In [1]:
from pathlib import Path
import json, math, collections, pickle
import pickle, pandas as pd
import matplotlib.pyplot as plt
import numpy as np

def find_root(markers=("config.json","corpus.json",".git")):
    p=Path.cwd()
    for c in (p,*p.parents):
        if any((c/m).exists() for m in markers): return c
    return Path.cwd()

ROOT=find_root()
CLEAN=ROOT/"data_clean"
OUT=ROOT/"outputs"
OUT.mkdir(exist_ok=True, parents=True)

cfg=json.loads((ROOT/"config.json").read_text(encoding="utf-8"))
N=cfg["ngram"]; langs=cfg["languages"]
print("N-gram:", N); print("langs:", langs)

N-gram: 3
langs: ['ilocano', 'kapampangan', 'maguindanao', 'ibanag', 'tausug', 'pangasinan', 'kankanaey', 'tagalog', 'cebuano', 'hiligaynon', 'bikol', 'maranao', 'waray', 'chavacano', 'spanish', 'english']


In [2]:
docs=[]
for l in langs:
    p=CLEAN/f"{l}.txt"
    if not p.exists() or p.stat().st_size==0:
        print(f"[skip] {l} missing in data_clean → dropping from analysis")
        continue
    docs.append((l, p.read_text(encoding="utf-8", errors="ignore")))
langs=[l for l,_ in docs]
texts=[t for _,t in docs]
D=len(texts); print("kept:", D, "languages")
assert D>=2, "Need ≥2 languages."

kept: 16 languages


### Step 2: Generate n-gram frequency vectors (Term Frequency - TF)

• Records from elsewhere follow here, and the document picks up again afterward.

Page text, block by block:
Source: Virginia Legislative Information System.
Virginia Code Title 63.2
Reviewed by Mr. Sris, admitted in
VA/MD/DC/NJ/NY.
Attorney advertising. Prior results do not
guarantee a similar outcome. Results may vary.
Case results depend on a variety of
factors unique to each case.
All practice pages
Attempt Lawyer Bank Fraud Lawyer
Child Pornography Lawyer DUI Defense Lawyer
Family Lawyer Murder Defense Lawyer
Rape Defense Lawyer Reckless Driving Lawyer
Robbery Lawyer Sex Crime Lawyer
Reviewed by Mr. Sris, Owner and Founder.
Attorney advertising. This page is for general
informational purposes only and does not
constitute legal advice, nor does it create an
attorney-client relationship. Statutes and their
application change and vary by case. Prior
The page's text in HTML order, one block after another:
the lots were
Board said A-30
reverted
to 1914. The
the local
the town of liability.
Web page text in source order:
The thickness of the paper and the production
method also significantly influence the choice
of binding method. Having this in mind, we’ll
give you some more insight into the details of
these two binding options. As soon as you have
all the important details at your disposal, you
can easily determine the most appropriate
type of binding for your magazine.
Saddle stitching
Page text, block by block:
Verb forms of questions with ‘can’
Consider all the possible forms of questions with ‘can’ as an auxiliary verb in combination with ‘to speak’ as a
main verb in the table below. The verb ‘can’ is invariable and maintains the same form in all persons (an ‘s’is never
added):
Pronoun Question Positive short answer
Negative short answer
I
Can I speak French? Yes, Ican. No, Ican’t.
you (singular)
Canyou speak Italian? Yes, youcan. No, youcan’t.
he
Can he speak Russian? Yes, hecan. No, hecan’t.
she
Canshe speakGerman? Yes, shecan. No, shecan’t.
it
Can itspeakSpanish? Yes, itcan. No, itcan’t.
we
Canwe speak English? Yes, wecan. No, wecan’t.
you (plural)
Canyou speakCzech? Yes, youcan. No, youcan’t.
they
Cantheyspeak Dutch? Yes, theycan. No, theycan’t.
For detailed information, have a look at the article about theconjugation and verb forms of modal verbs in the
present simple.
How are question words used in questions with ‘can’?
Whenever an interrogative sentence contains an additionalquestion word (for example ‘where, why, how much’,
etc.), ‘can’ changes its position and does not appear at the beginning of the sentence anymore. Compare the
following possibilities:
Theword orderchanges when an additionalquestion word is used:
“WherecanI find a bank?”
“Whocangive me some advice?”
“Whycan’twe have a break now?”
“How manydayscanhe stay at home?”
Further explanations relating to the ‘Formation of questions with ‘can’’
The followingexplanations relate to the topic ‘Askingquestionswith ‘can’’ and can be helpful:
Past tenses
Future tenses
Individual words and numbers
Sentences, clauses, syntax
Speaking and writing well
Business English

This section converts each text sample into a normalized vector of n-gram frequencies:

- The `ngrams()` function extracts all possible overlapping sequences of length `n` from each string.  
  For example, with `n=3`, the word `"hello"` becomes `["hel", "ell", "llo"]`.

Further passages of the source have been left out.